We attach meaning through judgments and associations to just about everything. This makes life rich like a multi-layered embroidery. It can also fill us with anxiety, frustration, lethargy and even feelings of entrapment and oppression, even as it can liberate the dancer, the lion, the mysterious being behind the mask.

Here's the thing -- just a few moments of stopping the cycle of attachments and judgments can help loosen the grip of illusion! It won't make it harder to do what you do or take away the fun of the costume when you want it. It can reduce the way these unseen patterns of attachment and illusion chafe, worry, stress and oppress you.  

Return to the truth.   Let go of the good-bad/early-late attachments even for THREE BREATHS every so often during your waking hours, and you will feel the shift back into your own vital energies, no longer pushed and pulled entirely by the mind's gripping. See the darkness and enjoy the shadow shapes and twinkling lights. See the sunrise and revel in the turning of these astrological bodies that give us that which sustains all life on earth! Find the grace of your inner dancer, the power and ease of your big cat, the deeply mysterious nature of your own being without the masks and costumes. 

The best part of this interruptive breath focus is the way it helps to re-align you with your life energy and gives you the space to see the mind's gripping, being alert to your reactions and patterns. Some of these ways are traps, and some are facilitations. Once you see them, you can begin to use the facilitations and step away from the traps. You will have choices about the mind patterns that otherwise run your world.

Breathing is with you throughout every moment of your life. LOL! but true! That is why it is such a natural place to turn your attention, again and again. What else could be so stalwart, steadfast and supportive??

Monday, April 21, 2014

The Beauty in Hidden Structures

We are so busy moving ourselves around in the world,  that, like buildings, we see mostly the facade in passing. One of the gifts of living in a transitional bustling neighborhood of a major city is that there is constant building and tearing down so that, along with facades, all the inner structures are revealed coming and going.

Walking to teach my morning vinyasa class, I was stopped in my tracks by this gorgeous metal support structure. Light pouring through parts of it, it's undulations, shapes, reflective nature and span was strikingly beautiful. Just half a block further on, there is another one of these -- so it isn't any one-of-a-kind marvel at all -- that is covered in all the next stages of building with no light in it, and few of its textures revealed. In a week's time, they will both be invisible above ceilings and below floors.

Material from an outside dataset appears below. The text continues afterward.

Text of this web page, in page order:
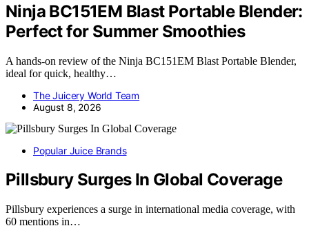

Class was all about this in a subtle way starting with slow rocking in the hip sockets to feel how the thigh bones seat and mindful rolling through the sitting bone supports, to reveal spinal support even as the weight shifts.  Eventually we moved into standing sequences, unfolding and refolding with the breath, and allowing the hidden structures to do their work deep in the interior of each asana (posture). Yet their presence could still be established, felt, and explored.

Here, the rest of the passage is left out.